Aspiring barristers have to complete a law degree, then one-year vocational training courses, before applying for pupillage, a one year training year in chambers.
Competition has grown in recent years, as the recession has cut the amount of court work available, reducing the number of pupils chambers can afford, forcing students to apply to as many potential employers as possible. Chambers recruit individually under a system evolved when places were filled far less on merit than on personal contact and recommendation. They do not advertise, or even recruit at the same time.
For the student, the task involves writing a convincing application to each chambers, while chambers, with little or no support staff, have to process as many as 500 serious applications.
Mr Goldsmith, 44, a specialist in commercial law, is the youngest chairman of the Bar Council. Educated at grammar school in Liverpool, and Cambridge, he has expressed concern about the problems of young barristers, and has made the point that if entry is not working satisfactorily, the Bar is weakened. He is anxious that it should be open to free competition.
He was chairman of a working party which reported in 1993 which reported that the Bar's law school turned out 860 new barristers each year when there were fewer than 500 permanent tenancies in chambers.
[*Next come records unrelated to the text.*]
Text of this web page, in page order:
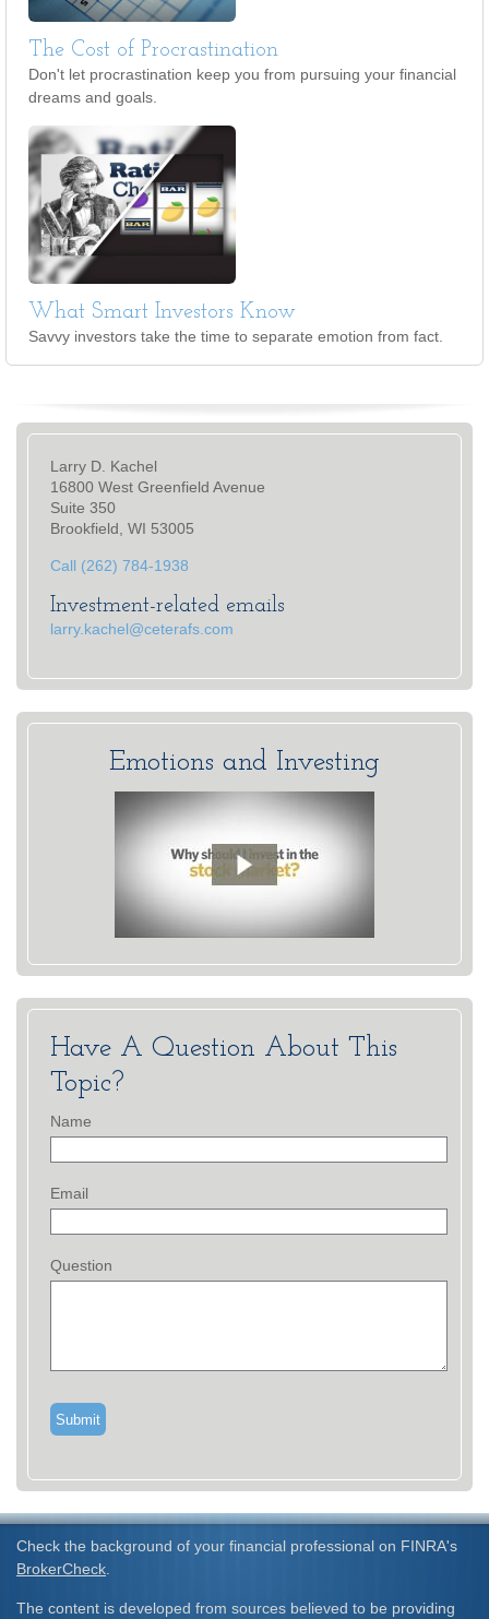
The Cost of Procrastination
Don't let procrastination keep you from pursuing your financial
dreams and goals.
What Smart Investors Know
Savvy investors take the time to separate emotion from fact.
Larry D. Kachel
16800 West Greenfield Avenue
Suite 350
Brookfield, WI 53005
Call (262) 784-1938
Investment-related emails
larry.kachel@ceterafs.com
Emotions and Investing
Have A Question About This
Topic?
Name
Email
Question
Check the background of your financial professional on FINRA's
BrokerCheck
The content is developed from sources believed to be providing
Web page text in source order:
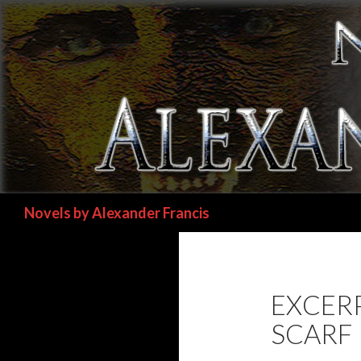
Novels by Alexander Francis
SCARF
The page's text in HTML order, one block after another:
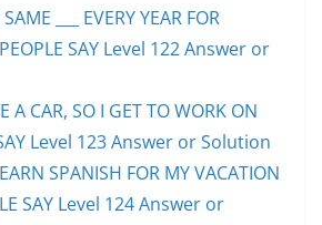
___ EVERY YEAR FOR
SAY Level 122 Answer or
A CAR, SO I GET TO WORK ON
SAY Level 123 Answer or Solution
SPANISH FOR MY VACATION
SAY Level 124 Answer or
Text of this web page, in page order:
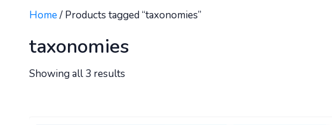
Home/ Products tagged “taxonomies”
taxonomies
Showing all 3 results
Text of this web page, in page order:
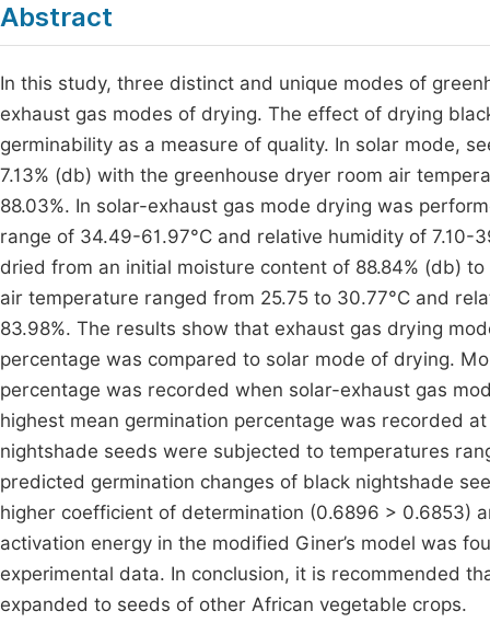
Abstract
In this study, three distinct and unique modes of
exhaust gas modes of drying. The effect of drying
germinability as a measure of quality. In solar mode,
7.13% (db) with the greenhouse dryer room air
88.03%. In solar-exhaust gas mode drying was
range of 34.49-61.97°C and relative humidity of 7.10-
dried from an initial moisture content of 88.84% (db)
air temperature ranged from 25.75 to 30.77°C and
83.98%. The results show that exhaust gas drying
percentage was compared to solar mode of drying.
percentage was recorded when solar-exhaust gas
highest mean germination percentage was recorded
nightshade seeds were subjected to temperatures
predicted germination changes of black nightshade
higher coefficient of determination (0.6896 > 0.6853)
activation energy in the modified Giner’s model was
experimental data. In conclusion, it is recommended
expanded to seeds of other African vegetable crops.
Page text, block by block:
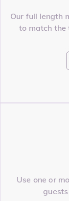
Our full length
to match the
Use one or
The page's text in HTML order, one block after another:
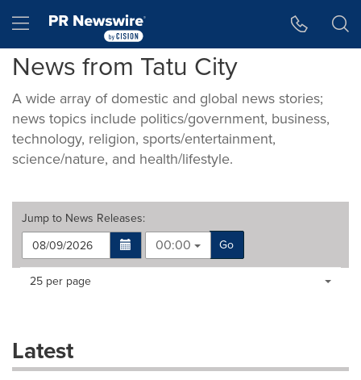
Hamburger menu
News from Tatu City
A wide array of domestic and global news stories;
news topics include politics/government, business,
technology, religion, sports/entertainment,
science/nature, and health/lifestyle.
Jump to News Releases:
00:00
Go
Making
dropdown
will
Items per page:
25 per page
Latest
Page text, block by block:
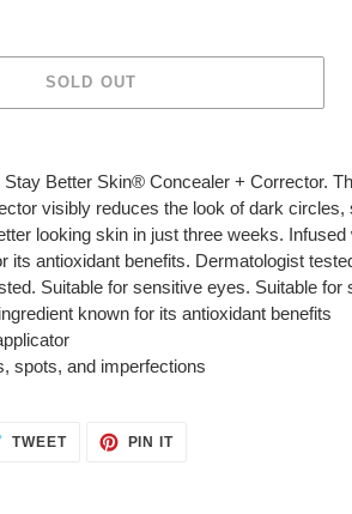
SOLD OUT
Better Skin® Concealer + Corrector.
visibly reduces the look of dark circles,
looking skin in just three weeks.
its antioxidant benefits. Dermatologist
Suitable for sensitive eyes. Suitable for
known for its antioxidant benefits
spots, and imperfections
TWEETTWEET
PIN ITPIN
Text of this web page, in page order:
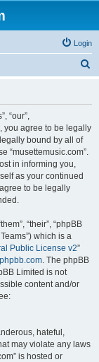
Login
“our”,
you agree to be legally
bound by all of
“musettemusic.com”.
in informing you,
as your continued
to be legally
“their”, “phpBB
which is a
Public License v2”
. The phpBB
Limited is not
content and/or
hateful,
may violate any laws
is hosted or
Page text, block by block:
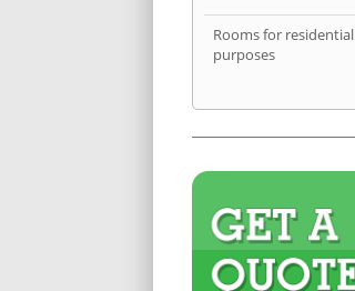
Rooms for residential
purposes
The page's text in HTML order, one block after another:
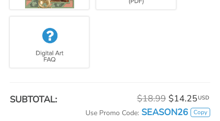
SUBTOTAL: $18.99 $14.25 USD
Use Promo Code: SEASON26 Copy
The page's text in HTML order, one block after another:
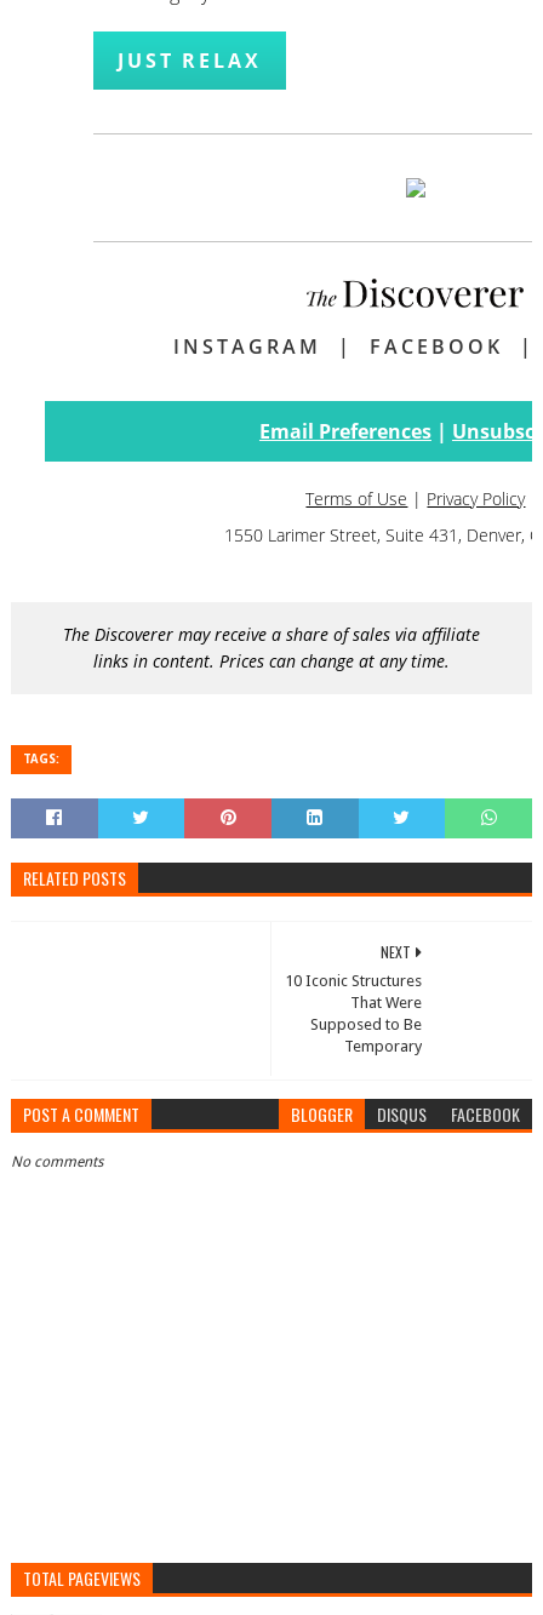
JUST RELAX
INSTAGRAM | FACEBOOK
Email Preferences|
Terms of Use | Privacy Policy
1550 Larimer Street, Suite 431, Denver,
The Discoverer may receive a share of sales via affiliate
links in content. Prices can change at any time.
TAGS:
RELATED POSTS
NEXT
10 Iconic Structures
That Were
Supposed to Be
Temporary
POST A COMMENT BLOGGER DISQUS FACEBOOK
No comments
TOTAL PAGEVIEWS
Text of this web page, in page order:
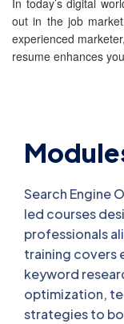
In today’s digital
out in the job
experienced
resume enhances
Search Engine
led courses
professionals
training covers
keyword
optimization,
strategies to
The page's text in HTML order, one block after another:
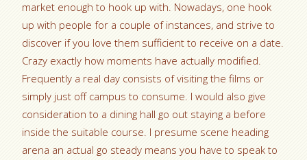
market enough to hook up with. Nowadays, one hook
up with people for a couple of instances, and strive to
discover if you love them sufficient to receive on a date.
Crazy exactly how moments have actually modified.
Frequently a real day consists of visiting the films or
simply just off campus to consume. I would also give
consideration to a dining hall go out staying a before
inside the suitable course. I presume scene heading
arena an actual go steady means you have to speak to
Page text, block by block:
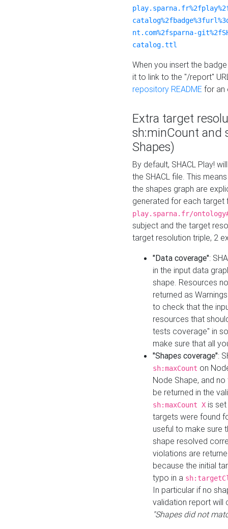
nt.com%2fsparna-
catalog.ttl
When you insert the
it to link to the "/report"
repository README for an
Extra target
sh:minCount and
Shapes)
By default, SHACL Play!
the SHACL file. This
the shapes graph are
generated for each target
play.sparna.fr/
subject and the target
target resolution triple, 2
"Data coverage":
in the input data
shape. Resources
returned as
to check that the
resources that
tests coverage" in
make sure that all
"Shapes coverage":
sh:maxCount on
Node Shape, and
be returned in the
sh:maxCount X is
targets were found
useful to make sure
shape resolved
violations are
because the initial
typo in a
In particular if no
validation report will
"Shapes did not

A quarter of the 7,700 strong Bar qualified in the past five years.
He is expected to propose a pilot clearing house scheme for pupillages starting in autumn 1996, on the model of the university admissions procedure, where students send one application to a clearing house, and it is passed round to different chambers. Details have still to be worked out, but the first trial would be those chambers volunteering to take part, with more joining in successive years, eventually to include all places.